I'm having a hard time evaluating this integral.

A Gaussian pulse $$\psi (y,t) = Ae^{-( \frac{y-ct}{a} )^2}$$ is travelling in an infinite string of linear mass density $$\rho$$, under tension $$T$$.

I know the Kinetic Energy is the integral of the partial: $$\frac{\rho}{2} \int_{-\infty}^{\infty} (\frac{\partial \psi}{\partial t})^2 dy$$. I evaluate the partial, and this simplifies to $$\frac{\rho}{2} \int_{-\infty}^{\infty} (\frac{2c(y-ct)}{a^2} \psi)^2 dy$$.

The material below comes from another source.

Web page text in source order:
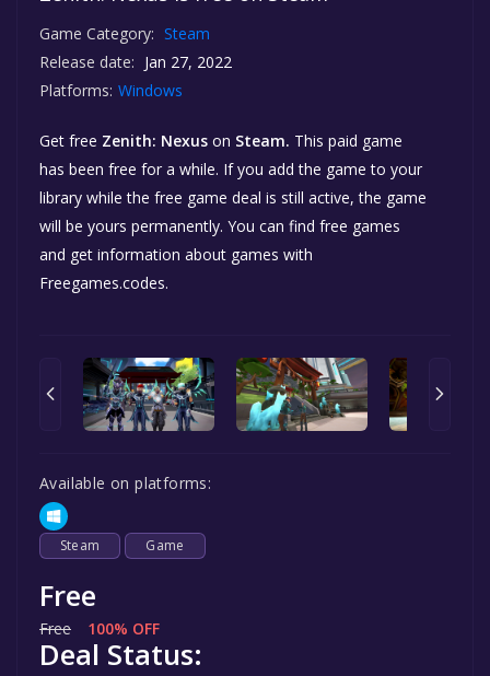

I don't know where to proceed from here. I tried u-substitution, and integration by parts, with no success. I think the error function is useful in this, but we haven't covered this in the physics course yet.

2. Apr 24, 2010

### Cyosis

Integral is of the form $\int x^2 e^{-x^2}dx$ notice that this is the same as $\int x (x e^{-x^2})dx$ where the term between brackets is easy to integrate. Now use partial integration.

3. Apr 25, 2010

### atqamar

Oh stupid me. That wasn't tough at all. Thanks!